Help | Site Map
Connecting Tech Pros Worldwide
 
 
LinkBack Thread Tools
  #1  
Old November 12th, 2005, 12:40 AM
Troels Arvin
Guest
 
Posts: n/a
Default Storage consumption

Hello,

For some very data-intensive projects it's interesting how much space the
DBMS uses for the storage of data, so I'm investigating how space
efficient different DBMSes are.

In the PostgreSQL manual, it's written that values of the type INTEGER
take op four bytes. I was curious about how close to real-World this
number is, so I did a test: How much space does PostgreSQL use when
storing 100000 rows where each row consists of a single INTEGER value?
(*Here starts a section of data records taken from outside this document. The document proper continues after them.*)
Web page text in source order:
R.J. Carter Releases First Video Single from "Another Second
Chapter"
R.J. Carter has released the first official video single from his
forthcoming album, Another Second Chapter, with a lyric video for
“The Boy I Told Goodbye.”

With help from http://random.org/ I created a file with 100000 random
integer insertions. The SQL used to do that is available at
http://troels.arvin.dk/db/tests/stor...randomints.zip

About installation: PostgreSQL v. 7.3.4 on Red Hat Linux 9, file system
ext3. PostgreSQL data-area in /var/lib/pgsql/data.
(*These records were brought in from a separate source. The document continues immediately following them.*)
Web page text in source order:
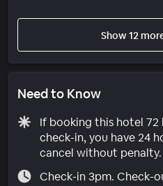
Show 12
Need to Know
If booking this hotel
check-in, you have 24
cancel without penalty.
Check-in 3pm. Check-
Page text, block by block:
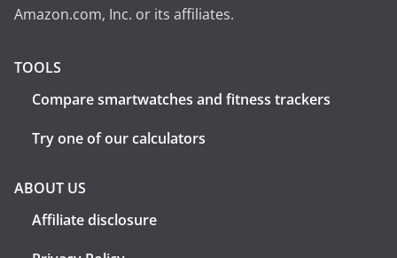
Amazon.com, Inc. or its affiliates.
TOOLS
Compare smartwatches and fitness trackers
Try one of our calculators
ABOUT US
Affiliate disclosure
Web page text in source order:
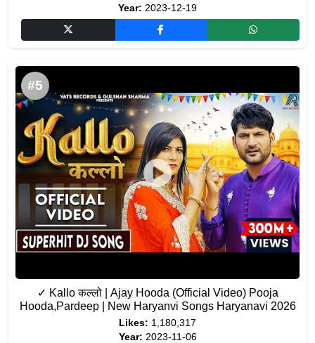
Year: 2023-12-19
#5
✓ Kallo कल्लो | Ajay Hooda (Official Video) Pooja
Hooda,Pardeep | New Haryanvi Songs Haryanavi 2026
Likes: 1,180,317
Year: 2023-11-06
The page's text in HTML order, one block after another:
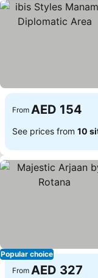
From AED 154
See prices from 10
Popular choice
From AED 327
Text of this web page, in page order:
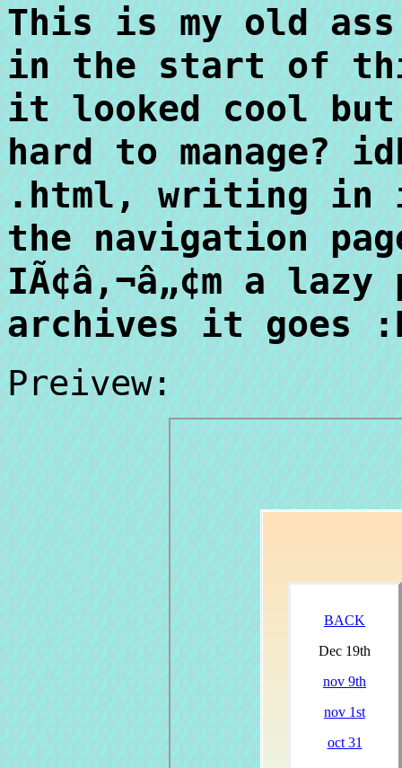
This is my old
in the start of
it looked cool
hard to manage?
.html, writing
the navigation
IÃ¢â‚¬â„¢m a
archives it goes
Preivew:

For this test, PostgreSQL is being used for nothing else.

Before test start:
-----------------
Access to a default database ('psql' brings you right into a working
database) from psql.
Access to do a 'du' (disk usage unix-command) on /var/lib/pgsql/data from
the command line.
No existing table 'inttab' in database. PostgreSQL stopped.

Test starts.
-----------
Output of 'du -sb /var/lib/pgsql/data': 77946519.
Start PostgreSQL.
Do: "CREATE TABLE inttab (intval INT) WITHOUT OIDS;"
psql -q -f random_ints.sql
(Wait for a long time.)
Do: "VACUUM FULL;"
Shut down PostgreSQL.
Output of 'du -sb /var/lib/pgsql/data': 81190551.

Result:
------
Real difference: 81190551-77946519 = 3244032
Optimal difference: 100000*4 = 400000
Storage consumption rate ((real/optimal)*100)% = 811%

I'm surprised by an overhead _that_ high. Any comments on my methology?
Does it need adjustments? If you think it's rotten: What methology would
you use to measure space overhead for a DBMS? (Again: Space overhead is
seldomly interesting, but sometimes it is.)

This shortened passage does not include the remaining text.